Конвенциональный язык всегда несвободен от идеологии, в то время как невербальные художественные средства могут помочь избежать давления доминирующей идеологии и, в частности, могут помочь африкано-американским авторам выразить истинный опыт свободы, собственной идентичности и преодоления гнета. Музыка дает другой, дополнительный и весьма необходимый язык для описания и передачи того, что невыразимо словами (unspeakable), но не должно остаться непередаваемыми (inexpressible) - например, ужасы рабства как опыта личности и нации, мироощущение «перемещенного» (displaced) человека.
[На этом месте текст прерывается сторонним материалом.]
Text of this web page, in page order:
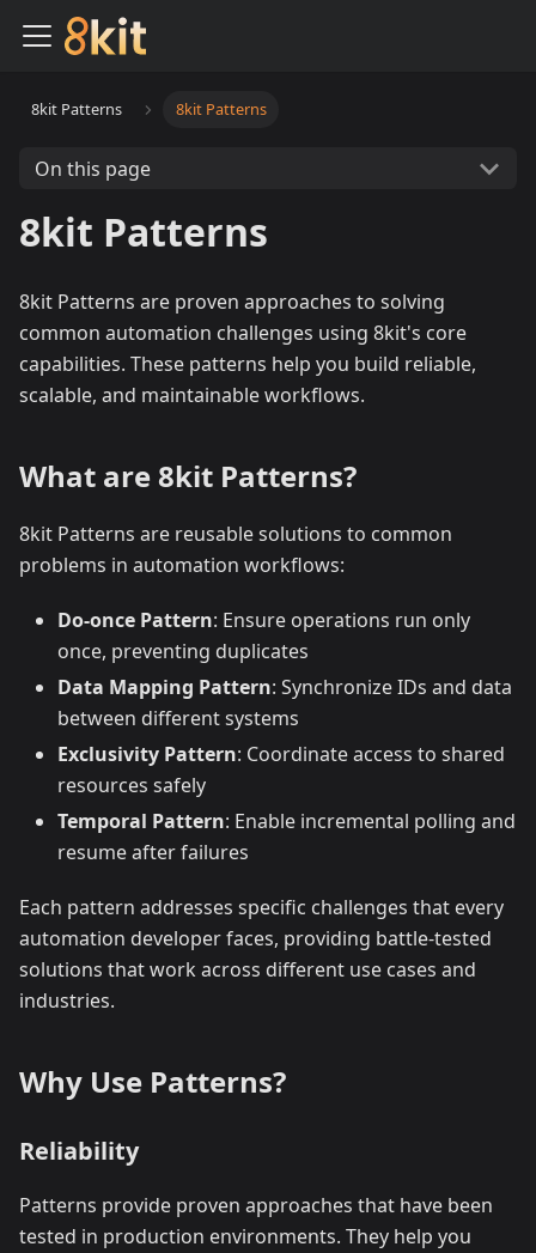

В своих критических работах Тони Моррисон применяет термин «замалчиваемая» (silenced) для характеристики африкано-американской культуры и литературной традиции, в то время как доминирующая евроцентристская культура обозначена как «монологичная» (monologistic). Обе эти культуры объединяет проблема языка самовыражения и средств создания культурной идентичности: “Cultures, whether silenced or monologistic, whether repressed or repressing, seek meaning in the language and images available to them” [7. P. 375].
Задавая вопрос, «Что делает произведение «черным»?», Моррисон приходит к выводу, что это именно язык. “What makes a work “Black”? The most valuable point of entry into the question of cultural (or racial) distinction, the one most fraught, is its language - its unpoliced, seditious, confrontational, manipulative, inventive, disruptive, masked and unmasking language” [7. P. 168].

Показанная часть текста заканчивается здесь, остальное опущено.